Нет, я не буду пренебрегать мелочами, которые кажутся тебе — и совершенно напрасно — ничтожными. Матрос сделал искусством завязывание узлов, благодаря ему простая верёвка послужила канатом для буксира или спасением. Раз игра подчас становится для нас возможностью подняться выше, я приравниваю игру по значимости к молитве. Но разумеется, мало-помалу, по мере течения дней, твой караван изнашивается, и тебе уже не хватает таких простых молитв, как завязывание узлов на верёвках или кожаных ремнях, как вытаскивание песка из сухих колодцев, как чтение по звёздам. Тогда вокруг каждого сгущается мёртвая тишина, каждый становится дерзок на язык, туг на ухо и чёрств сердцем.
Не тревожься. Это разрывается кокон. Ты обогнул ещё одно препятствие и поднялся на холм; камни и колючки пустыни, от которых ты мучился, ничем не отличаются от вчерашних, но ты кричишь с неистово бьющимся сердцем: «Вот оно!»
И твои сотоварищи по каравану бегут к тебе. Всё изменилось в ваших душах, будто с приходом зари. Ваша жажда, мозоли на руках и ногах, изнурение зноя, ночной холод, пустынный ветер, что слепит и скрипит на зубах песком, все погибшие верблюды, все болезни и все дорогие друзья, которых вам пришлось похоронить, вдруг возмещены вам сторицей, но не хмельным пиром, не прохладной тенью, не красотой юных девушек, что стирают бельё в голубой воде, ни даже величием куполов, что венчают святой город, — чем-то неуловимым: малой звёздочкой, — солнце благословило шпиль, и звёздочка засверкала превыше всех куполов. Но как она ещё далека!

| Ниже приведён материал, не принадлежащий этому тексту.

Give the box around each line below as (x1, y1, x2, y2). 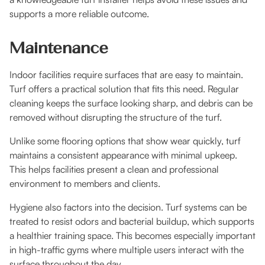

Тебя может разлучить с ней треск ломающегося кокона, осыпающаяся тропа может обвалиться в пропасть, впереди ещё скалы, с которых можно упасть, и пески, пески, и опустелые бурдюки, и больные, и мёртвые — последняя пища солнца. И всё-таки вы выносили в себе радость, она выпорхнула бабочкой среди песков и колючек, под которыми прячутся чуткие змеи, как нервы под кожей; вас обрадовала незримая звезда, она бледнее, чем Сириус в ночь самума, такая дальняя, что те из вас, у кого нет зоркости орла, не видят её, настолько непрочная, что стоит солнцу чуть повернуться, как она исчезнет; так вот мигание этой звезды и даже не мигание, а для тех, у кого нет орлиной зоркости, отблеск в глазах тех, кто видел это мигание, отблеск отблеска, и вот этот отблеск в одно мгновение изменил вас. Сбылись все обещания, за всё воздано вам сторицей, потому что один из вас, вглядевшись вдаль с орлиной зоркостью, неожиданно остановился и, указывая рукой в пространство, закричал: «Вот оно!»